Exercise instructions:
The answer must be one number: how many lines in the records below contain the word "maize".
[Opening Records for processing section]
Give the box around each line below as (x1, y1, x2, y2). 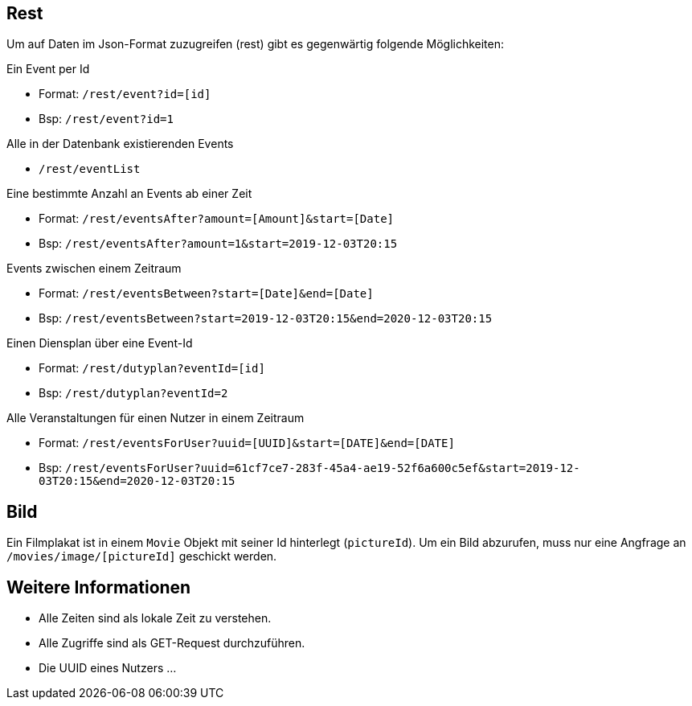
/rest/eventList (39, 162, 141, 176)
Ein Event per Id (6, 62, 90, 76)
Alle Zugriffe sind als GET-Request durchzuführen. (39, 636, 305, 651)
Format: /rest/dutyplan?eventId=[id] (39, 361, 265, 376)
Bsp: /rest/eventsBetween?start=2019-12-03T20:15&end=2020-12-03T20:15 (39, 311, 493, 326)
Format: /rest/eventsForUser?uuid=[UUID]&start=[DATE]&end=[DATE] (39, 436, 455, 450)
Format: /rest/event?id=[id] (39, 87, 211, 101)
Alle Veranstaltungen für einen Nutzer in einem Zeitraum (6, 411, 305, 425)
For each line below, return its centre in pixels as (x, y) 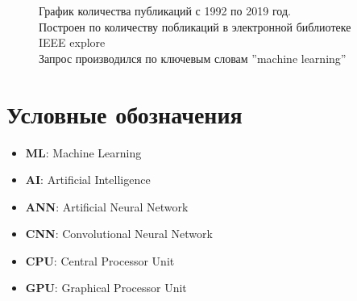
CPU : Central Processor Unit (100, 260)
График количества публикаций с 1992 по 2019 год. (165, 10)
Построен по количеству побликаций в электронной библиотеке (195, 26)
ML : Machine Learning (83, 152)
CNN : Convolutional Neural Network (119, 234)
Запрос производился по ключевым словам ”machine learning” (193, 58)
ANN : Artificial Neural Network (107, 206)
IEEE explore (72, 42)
[Closing Records for processing section]
[Opening Records for processing section]
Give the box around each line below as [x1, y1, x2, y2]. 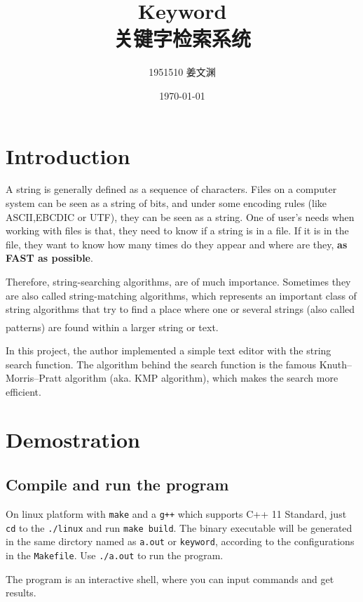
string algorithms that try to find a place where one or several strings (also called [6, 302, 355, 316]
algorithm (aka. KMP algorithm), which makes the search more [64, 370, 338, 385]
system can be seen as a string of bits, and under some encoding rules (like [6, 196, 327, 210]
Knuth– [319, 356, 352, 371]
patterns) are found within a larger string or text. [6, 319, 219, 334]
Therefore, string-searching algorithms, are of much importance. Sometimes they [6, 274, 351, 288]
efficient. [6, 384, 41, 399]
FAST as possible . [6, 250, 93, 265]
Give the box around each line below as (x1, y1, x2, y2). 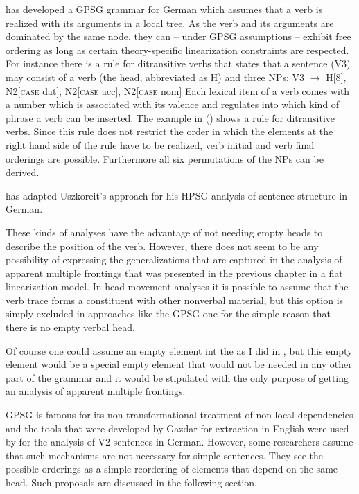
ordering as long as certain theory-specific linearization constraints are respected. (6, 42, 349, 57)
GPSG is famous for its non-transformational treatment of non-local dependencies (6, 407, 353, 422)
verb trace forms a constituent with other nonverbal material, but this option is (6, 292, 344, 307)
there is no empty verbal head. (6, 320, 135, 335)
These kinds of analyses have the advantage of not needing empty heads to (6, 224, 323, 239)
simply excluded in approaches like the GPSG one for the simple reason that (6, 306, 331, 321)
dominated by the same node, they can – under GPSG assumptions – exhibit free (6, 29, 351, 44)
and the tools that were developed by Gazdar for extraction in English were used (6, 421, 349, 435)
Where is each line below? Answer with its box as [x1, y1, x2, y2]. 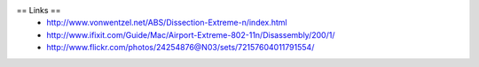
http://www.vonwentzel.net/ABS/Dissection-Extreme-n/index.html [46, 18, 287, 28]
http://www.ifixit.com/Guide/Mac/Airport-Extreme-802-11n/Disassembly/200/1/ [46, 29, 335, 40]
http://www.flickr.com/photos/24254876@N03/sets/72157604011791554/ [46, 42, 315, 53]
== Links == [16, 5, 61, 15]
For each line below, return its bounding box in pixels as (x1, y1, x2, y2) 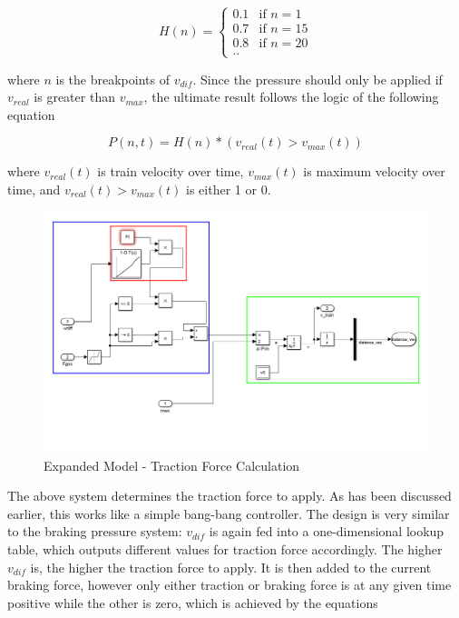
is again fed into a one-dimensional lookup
[Closing Records for processing section]
[Opening Records for processing section]
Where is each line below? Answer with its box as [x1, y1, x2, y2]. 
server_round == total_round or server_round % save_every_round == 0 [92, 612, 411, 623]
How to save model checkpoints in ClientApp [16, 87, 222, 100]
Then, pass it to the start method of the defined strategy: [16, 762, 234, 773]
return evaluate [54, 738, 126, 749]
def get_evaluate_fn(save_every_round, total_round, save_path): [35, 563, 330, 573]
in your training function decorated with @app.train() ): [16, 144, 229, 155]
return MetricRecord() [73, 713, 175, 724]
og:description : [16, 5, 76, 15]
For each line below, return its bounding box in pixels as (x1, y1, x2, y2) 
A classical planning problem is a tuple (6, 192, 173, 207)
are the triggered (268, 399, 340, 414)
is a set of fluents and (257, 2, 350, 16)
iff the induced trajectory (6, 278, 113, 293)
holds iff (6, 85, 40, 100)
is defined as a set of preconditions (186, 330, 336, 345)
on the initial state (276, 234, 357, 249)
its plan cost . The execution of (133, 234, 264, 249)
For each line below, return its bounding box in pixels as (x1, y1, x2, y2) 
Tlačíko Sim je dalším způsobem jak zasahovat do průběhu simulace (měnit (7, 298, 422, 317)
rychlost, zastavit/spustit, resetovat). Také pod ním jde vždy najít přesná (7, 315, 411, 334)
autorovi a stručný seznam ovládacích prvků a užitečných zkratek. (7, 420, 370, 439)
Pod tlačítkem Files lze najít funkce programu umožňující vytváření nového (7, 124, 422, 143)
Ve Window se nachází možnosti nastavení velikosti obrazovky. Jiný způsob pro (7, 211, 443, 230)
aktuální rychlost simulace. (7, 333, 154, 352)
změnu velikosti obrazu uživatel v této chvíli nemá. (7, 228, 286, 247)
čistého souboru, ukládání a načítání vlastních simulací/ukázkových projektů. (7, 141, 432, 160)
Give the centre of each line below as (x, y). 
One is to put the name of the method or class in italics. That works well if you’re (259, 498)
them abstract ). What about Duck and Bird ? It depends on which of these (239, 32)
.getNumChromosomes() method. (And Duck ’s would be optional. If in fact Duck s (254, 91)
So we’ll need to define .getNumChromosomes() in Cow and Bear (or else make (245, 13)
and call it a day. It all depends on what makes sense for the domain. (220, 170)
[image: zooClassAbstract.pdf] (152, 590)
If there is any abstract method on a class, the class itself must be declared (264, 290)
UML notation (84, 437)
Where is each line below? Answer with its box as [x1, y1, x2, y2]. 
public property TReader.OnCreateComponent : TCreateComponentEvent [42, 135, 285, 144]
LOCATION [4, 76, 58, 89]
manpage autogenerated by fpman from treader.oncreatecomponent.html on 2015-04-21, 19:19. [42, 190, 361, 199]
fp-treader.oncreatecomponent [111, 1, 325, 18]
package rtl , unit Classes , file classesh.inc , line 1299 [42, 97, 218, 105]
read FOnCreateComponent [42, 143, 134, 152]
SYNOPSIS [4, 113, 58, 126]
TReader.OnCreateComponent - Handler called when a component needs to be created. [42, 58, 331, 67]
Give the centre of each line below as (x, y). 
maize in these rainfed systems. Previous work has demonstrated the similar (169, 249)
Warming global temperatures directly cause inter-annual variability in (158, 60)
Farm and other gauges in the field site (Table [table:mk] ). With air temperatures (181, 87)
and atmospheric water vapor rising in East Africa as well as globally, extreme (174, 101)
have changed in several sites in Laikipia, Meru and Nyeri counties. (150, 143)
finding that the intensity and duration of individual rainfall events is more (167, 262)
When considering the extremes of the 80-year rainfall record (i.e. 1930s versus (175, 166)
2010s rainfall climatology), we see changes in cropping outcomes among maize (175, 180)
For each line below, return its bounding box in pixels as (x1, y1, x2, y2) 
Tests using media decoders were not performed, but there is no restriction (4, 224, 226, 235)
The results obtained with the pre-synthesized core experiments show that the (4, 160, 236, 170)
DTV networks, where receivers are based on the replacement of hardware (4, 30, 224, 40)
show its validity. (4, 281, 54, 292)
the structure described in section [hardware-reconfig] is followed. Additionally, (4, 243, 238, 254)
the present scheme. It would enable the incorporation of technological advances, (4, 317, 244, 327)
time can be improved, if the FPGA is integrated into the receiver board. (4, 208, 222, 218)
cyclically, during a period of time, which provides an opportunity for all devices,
[Closing Records for processing section]
Answer below:
2